The Power of Plant Medicine

What The Golden Teachers Taught Me

Earlier this year I had an altercation with a fellow seeker that spun me into momentary shock.  A dear friend who is a practitioner and teacher of Bach Flower Remedies, saw this and offered to make me a remedy to help me recover from this episode.  Two days into taking the remedy I received a Spirit message advising me it was time to work with the mushrooms, I needed to clear some fear. 

A few weeks later the magic of synchronicity sent through an invitation via the same friend to attend a Mushroom Ceremony held sacredly in the Mayan tradition. 

On the day we were guided through an opening Fire Ceremony. Together as a community we constructed a fire to honour Toj, the Nahual (Na’wal) of offerings or payment.  This fire carefully and lovingly constructed, layer by meaningful layer, was to be both an anchor and a doorway for the experience opened up by the medicine.

It was explained that the experience would be to go into the underworld and face our fears, offering them up to be transmuted and cleared.

We were then led in prayer in a call and response naming each Nahaul in turn.  In quiet and due reverence we drank Cocoa and then were invited indoors to have a little food and enjoy a little break, while our bed-spaces  were prepared and a second fire lit inside. 

Sat with us, our facilitator gave us guidance to help navigate our journey with the mushrooms. Then each of us in turn came up to drink an individually prepared cup of cocoa containing our mushroom dosage. 

Returned and nestled down in my bed space I opened to my experience.

Opening

My eyes are closed and I’m seeing geometry. Blue, circular and semi-circular (like curved ears pointing up) in formation.  A geometric Interlinking of Blue & Gold.  The points of joining seem alive, vibrating, rhythmic.  The other materiality of form is still. Holding.  Holding everything. The geometry is infinite, is micro & macro.  Then the Gold begins humming, thrumming through the form.  I feel it’s Vibration expanding through the entire infinite form.  My heart is racing.

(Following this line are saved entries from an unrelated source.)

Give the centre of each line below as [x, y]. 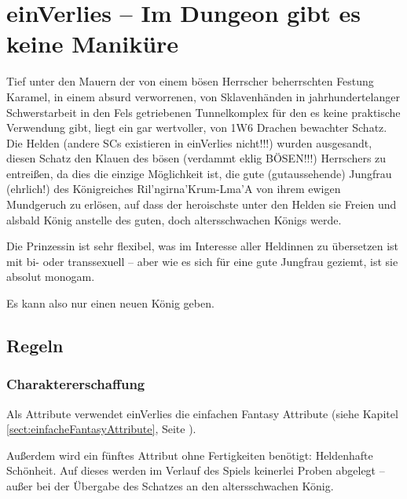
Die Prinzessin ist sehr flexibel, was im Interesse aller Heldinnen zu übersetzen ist [202, 246]
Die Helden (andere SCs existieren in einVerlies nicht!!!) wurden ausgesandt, [189, 142]
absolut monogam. [51, 277]
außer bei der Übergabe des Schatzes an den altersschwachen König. [170, 486]
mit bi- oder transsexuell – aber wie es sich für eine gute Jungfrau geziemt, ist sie [202, 261]
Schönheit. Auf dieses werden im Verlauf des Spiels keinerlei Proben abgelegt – [196, 470]
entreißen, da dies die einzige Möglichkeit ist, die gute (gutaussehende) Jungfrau [199, 173]
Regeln [35, 346]
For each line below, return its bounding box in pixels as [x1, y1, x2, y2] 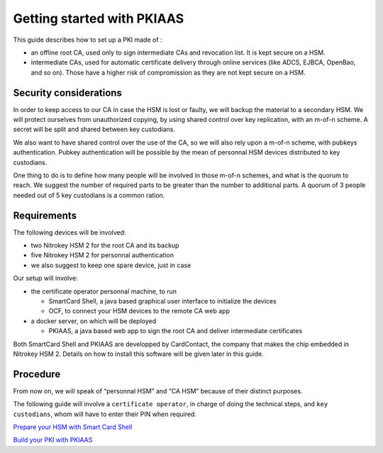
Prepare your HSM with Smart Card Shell [13, 423, 133, 432]
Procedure [13, 368, 61, 380]
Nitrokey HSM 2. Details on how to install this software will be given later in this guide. [13, 349, 264, 358]
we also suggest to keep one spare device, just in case [30, 261, 191, 269]
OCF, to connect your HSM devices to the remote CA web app [48, 307, 231, 315]
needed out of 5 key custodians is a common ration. [13, 191, 165, 199]
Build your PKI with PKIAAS [13, 436, 93, 444]
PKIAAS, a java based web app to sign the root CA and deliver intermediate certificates [48, 327, 303, 335]
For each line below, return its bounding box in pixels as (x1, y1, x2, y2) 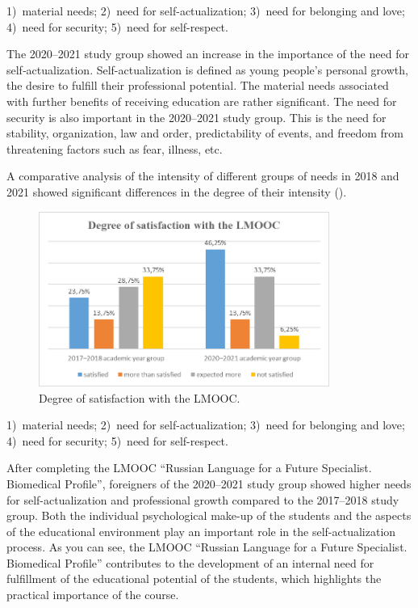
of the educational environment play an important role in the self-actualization (6, 522, 396, 539)
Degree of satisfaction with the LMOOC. (39, 389, 240, 406)
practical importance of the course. (6, 586, 179, 603)
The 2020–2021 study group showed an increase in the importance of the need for (6, 45, 409, 62)
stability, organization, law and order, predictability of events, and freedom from (6, 125, 403, 141)
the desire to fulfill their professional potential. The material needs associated (6, 77, 389, 94)
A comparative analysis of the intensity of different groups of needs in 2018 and (6, 167, 399, 184)
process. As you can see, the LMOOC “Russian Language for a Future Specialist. (6, 538, 408, 555)
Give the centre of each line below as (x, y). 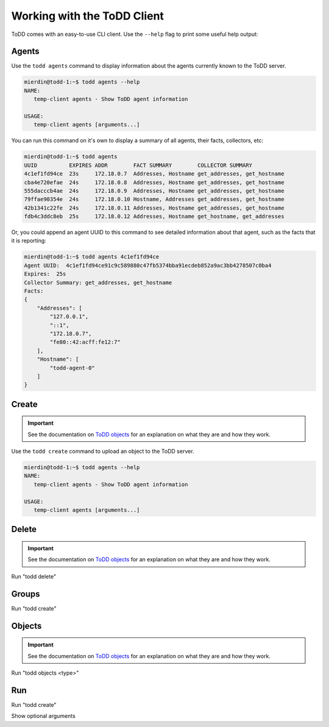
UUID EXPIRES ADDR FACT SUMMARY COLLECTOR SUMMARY (138, 165)
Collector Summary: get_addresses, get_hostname (98, 282)
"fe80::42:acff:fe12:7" (85, 342)
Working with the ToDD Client (88, 16)
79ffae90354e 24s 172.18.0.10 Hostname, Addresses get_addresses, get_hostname (154, 199)
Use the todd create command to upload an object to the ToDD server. (103, 452)
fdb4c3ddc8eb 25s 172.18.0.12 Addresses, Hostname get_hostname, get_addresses (154, 217)
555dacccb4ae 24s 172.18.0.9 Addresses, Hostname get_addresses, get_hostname (154, 191)
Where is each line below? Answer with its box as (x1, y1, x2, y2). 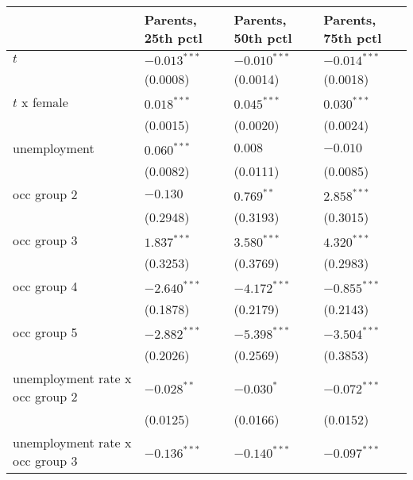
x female (21, 93, 68, 111)
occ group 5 (13, 323, 78, 341)
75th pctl (323, 29, 382, 47)
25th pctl (144, 29, 203, 47)
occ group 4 (13, 277, 78, 295)
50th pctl (234, 29, 292, 47)
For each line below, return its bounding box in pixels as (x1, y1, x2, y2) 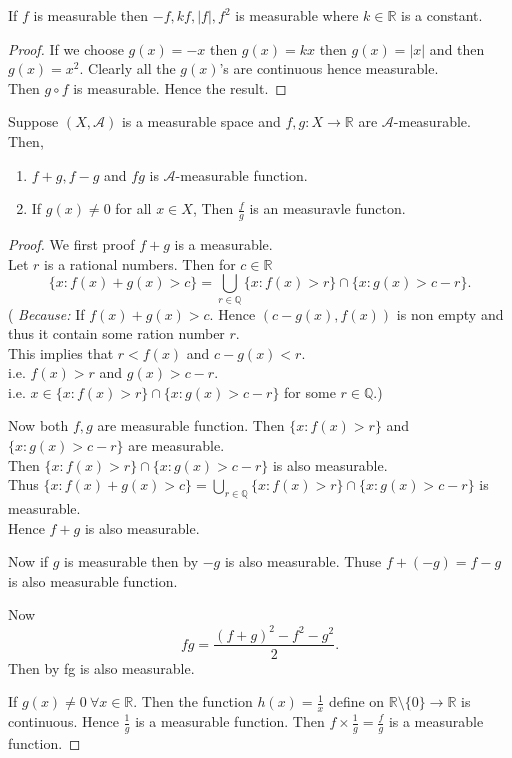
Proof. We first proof (8, 233, 135, 254)
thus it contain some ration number (8, 323, 225, 344)
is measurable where (235, 5, 359, 25)
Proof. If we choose (8, 38, 124, 59)
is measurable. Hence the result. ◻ (73, 77, 287, 98)
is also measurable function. (8, 570, 178, 591)
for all (115, 198, 152, 219)
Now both (8, 415, 69, 436)
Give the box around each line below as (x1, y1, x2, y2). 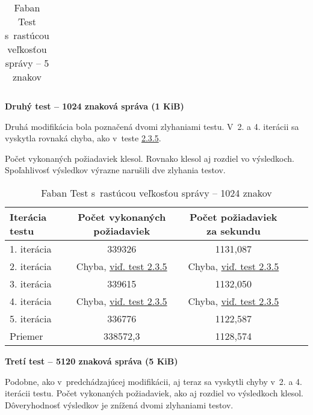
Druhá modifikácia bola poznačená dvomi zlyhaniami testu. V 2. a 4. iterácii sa (5, 120, 299, 132)
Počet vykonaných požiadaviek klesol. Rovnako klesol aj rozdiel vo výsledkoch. (5, 152, 294, 164)
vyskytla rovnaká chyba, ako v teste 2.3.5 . (5, 132, 161, 144)
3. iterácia (10, 276, 52, 290)
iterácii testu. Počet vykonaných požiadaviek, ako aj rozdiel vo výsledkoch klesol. (5, 387, 303, 399)
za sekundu (206, 223, 261, 238)
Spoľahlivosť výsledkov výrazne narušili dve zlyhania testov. (5, 164, 226, 176)
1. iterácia (10, 241, 52, 256)

The next Iteration of Geometry is Green.  Vivid Deep Green and somehow every spectrum colour is moving with the Green.  Then the Blue Gold geometry moves through the Green. With this introduction, the Green and spectral colours, the geometry of which is smaller in form, marries together with the larger Blue Gold geometry and each circular form starts spiralling, descending and infinitely winding, revealing that it is in all things.  It reveals itself in my body. In the left side of me it begins to rot and decompose, in as much as the colours go brown and the interlocking between the geometry starts to disintegrate.  Then I enter the underworld.  I seem to wait. For a long while nothing happens, black, void, solid-stillness, but I’m not really aware of this.  Just that nothing is happening.  There’s a suspension.

I’m aware of movement. I breathe.  Seeming somehow to breathe with the geometry, breathe it through the surrounding space and into my body.  Geometry, meeting geometry.  I’m being resourced.  Prana.  I have a huge feeling all over my body of electromagnetic static.  I have had this before in Kundalini Yoga.  This time it’s bigger. I am taking it into me and it is growing at a rapid rate and I feel the need to both resource myself with it and break through it.  I feel that I need to break through a field of the electromagnetic static using the kinetic energy in me.  I need somehow to move with this. I breathe more deeply.

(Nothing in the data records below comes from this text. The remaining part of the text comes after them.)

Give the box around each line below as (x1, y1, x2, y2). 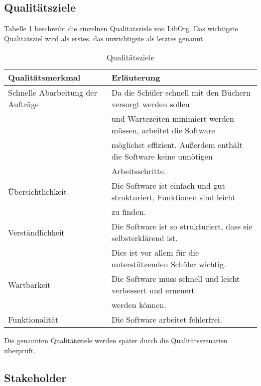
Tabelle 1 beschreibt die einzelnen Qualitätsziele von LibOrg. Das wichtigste (4, 23, 238, 34)
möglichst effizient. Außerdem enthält (111, 139, 243, 151)
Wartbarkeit (8, 278, 51, 290)
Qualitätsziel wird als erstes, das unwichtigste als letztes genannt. (4, 33, 205, 43)
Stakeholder (4, 369, 67, 385)
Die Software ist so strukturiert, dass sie (111, 220, 252, 233)
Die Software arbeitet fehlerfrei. (111, 314, 222, 326)
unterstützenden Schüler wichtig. (111, 258, 226, 270)
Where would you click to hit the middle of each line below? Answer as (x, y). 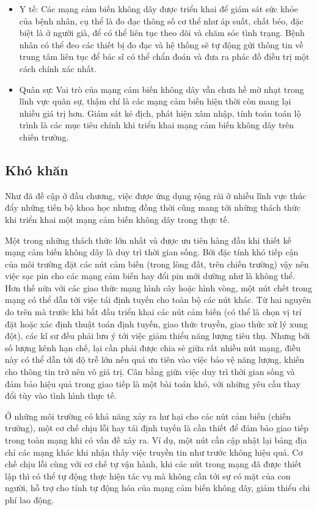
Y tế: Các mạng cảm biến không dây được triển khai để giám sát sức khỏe (158, 9)
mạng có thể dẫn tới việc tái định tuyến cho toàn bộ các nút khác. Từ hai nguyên (158, 300)
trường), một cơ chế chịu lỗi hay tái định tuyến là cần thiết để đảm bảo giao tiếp (157, 428)
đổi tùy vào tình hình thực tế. (61, 395)
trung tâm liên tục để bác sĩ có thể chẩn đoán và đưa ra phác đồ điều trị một (164, 56)
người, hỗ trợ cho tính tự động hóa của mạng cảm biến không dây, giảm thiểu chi (158, 488)
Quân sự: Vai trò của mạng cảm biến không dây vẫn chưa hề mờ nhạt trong (162, 89)
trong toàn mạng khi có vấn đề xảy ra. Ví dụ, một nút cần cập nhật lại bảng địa (156, 440)
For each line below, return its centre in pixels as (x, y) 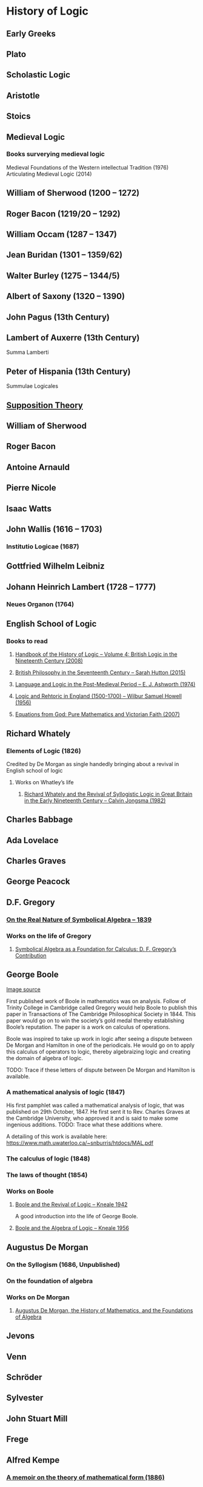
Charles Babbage (40, 820)
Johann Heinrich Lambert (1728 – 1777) (81, 587)
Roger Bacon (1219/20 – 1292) (64, 214)
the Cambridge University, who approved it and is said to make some (92, 1118)
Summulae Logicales (32, 386)
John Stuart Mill (37, 1419)
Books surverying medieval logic (55, 154)
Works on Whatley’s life (44, 782)
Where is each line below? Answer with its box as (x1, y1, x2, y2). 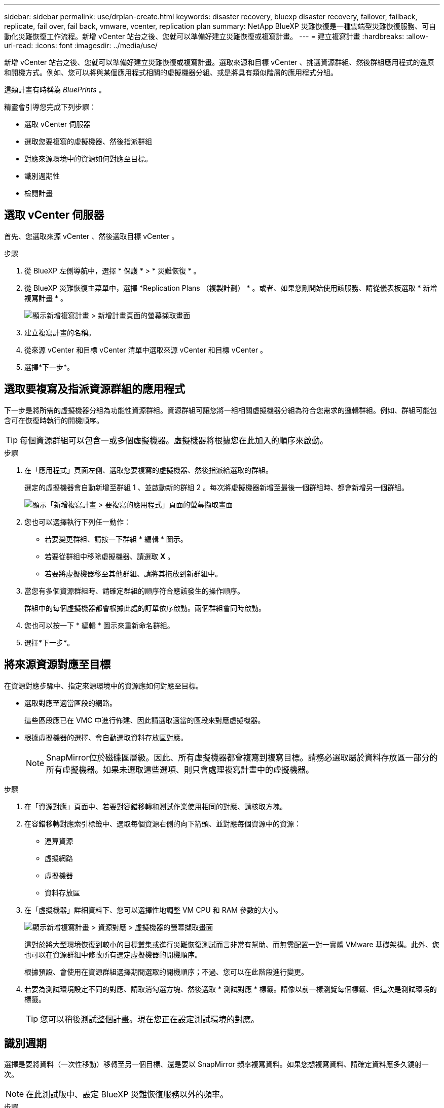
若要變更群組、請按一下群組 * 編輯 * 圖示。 (45, 534, 188, 543)
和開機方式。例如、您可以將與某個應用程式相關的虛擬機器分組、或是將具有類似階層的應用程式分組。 (4, 68, 338, 77)
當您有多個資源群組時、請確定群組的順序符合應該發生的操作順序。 (24, 586, 244, 595)
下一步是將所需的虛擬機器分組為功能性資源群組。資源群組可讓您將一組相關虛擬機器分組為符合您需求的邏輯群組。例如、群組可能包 (4, 405, 437, 414)
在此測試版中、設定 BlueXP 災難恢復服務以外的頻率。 (26, 1089, 228, 1100)
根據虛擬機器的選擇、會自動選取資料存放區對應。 (24, 733, 188, 742)
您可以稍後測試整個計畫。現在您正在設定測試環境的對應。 (40, 1014, 260, 1024)
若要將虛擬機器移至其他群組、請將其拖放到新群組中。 (45, 569, 222, 578)

I’m back in the room. My heart is beating fast.  My stomach feels so sick.  It’s a block that I know and it is really present.  It reminds me of the water.  I begin to drink water.  I feel pressured by something.  Something I’m remembering. Something I need to do.  I feel the agony in the room, so much moaning, so much pain, I feel the acute pain in my stomach and I know that I can’t do what I need to do inside this room.  I feel I can’t do it among that outpouring of pain of agony.  I find our facilitator and ask him to take me to the outdoor fire.

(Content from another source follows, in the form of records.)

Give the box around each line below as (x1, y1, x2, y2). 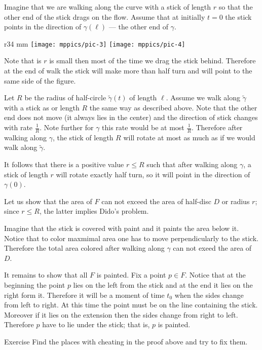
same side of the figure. (4, 75, 76, 86)
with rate (4, 122, 33, 132)
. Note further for (40, 122, 94, 132)
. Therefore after (191, 122, 243, 132)
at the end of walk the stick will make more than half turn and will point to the (4, 65, 252, 76)
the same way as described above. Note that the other (89, 102, 257, 112)
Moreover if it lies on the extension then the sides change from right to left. (4, 309, 238, 320)
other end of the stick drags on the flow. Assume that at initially (4, 11, 205, 22)
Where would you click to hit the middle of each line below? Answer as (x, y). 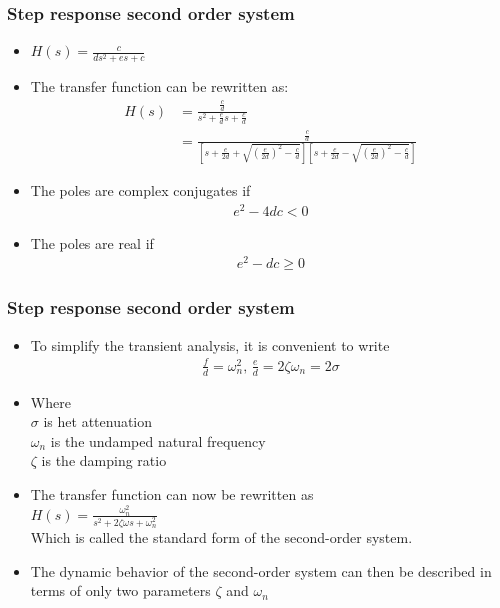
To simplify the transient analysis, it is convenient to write (210, 344)
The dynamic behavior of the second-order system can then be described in (261, 570)
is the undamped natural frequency (158, 440)
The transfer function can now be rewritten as (172, 493)
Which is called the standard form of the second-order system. (221, 537)
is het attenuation (98, 421)
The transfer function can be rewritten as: (159, 86)
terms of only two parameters (120, 590)

He walks me to the fire and sits some way from me in a chair.  I momentarily see his face and know I mustn’t look at it again.  His face is morphing, weaving from one form to another, none feel threatening yet I know not to look at what is happening.  Not to see it take place.

I tell him that I can’t do what I need to do inside the room. 

That there is something I have promised.  I’m scared of it.  I’m tired of it.  Yet I know I’ll do it.  The space outside feels like I can carry out the promise here.  I tell him I want to stay the night outside.  He is kind, and supportive.  He asks if I have what I need.  We check my bottle and I have enough water.  He says he will get me some things to stay warm.  I’m alone by the fire and I feel afraid, for a fleeting moment, at being alone.  Then I start to talk to the fire.  My voice seems big, loud, the fire is a landing strip, a temple, it has architecture, the architecture is technology.  I am saying into the fire that I’m here now, it feels painful and lonely, but they sent me and I’m here now and it hurts.  In my stomach it hurts, and I don’t know what I’m doing, but I trust, and I’m here and I’ll do it.  I’ll do what I was sent here to do. Our facilitator is back sitting in the chair he is close to, and faraway from me, on his chair. 

I realise I am now talking looking up into the stars knowing I have come from there, that they sent me and that I’m sore about it.  Yet willing.  The stars begin to oscillate; they are shaking back and forth.  Not all of them, only a few.  They seem a specific collection that are shaking, waving, connecting in this moment and laying down something.  Architecting something through light, in and around the landscape of the fire.  I am being resourced by whatever they are landing, yet I don’t directly know what it is and what it means.  I feel a soreness of separation along with my commitment to stay.  Our facilitator is watching the behaviour in the stars with me.  It’s vast and beautiful and real.  It has real purpose, accurate intent and it is kind and supportive.  I say to him I don’t know how to be human, there is too much pain to bear, I keep forgetting to breathe.  I realised that while I was in the house going through my journeying there, something had to keep prompting me to breathe.  It seems funny out here by the fire beneath the stars, that I need to breathe to live and I keep forgetting to breathe.  It seems obvious that this is part of the ‘problem’ in remaining and part of the ‘solution’ to remaining.  This point of the journey is sweet and funny.  That simple realisation.  That gift that to breathe is to be.  In that moment, in conversation with him, with the stars, with the fire I resolve to stay.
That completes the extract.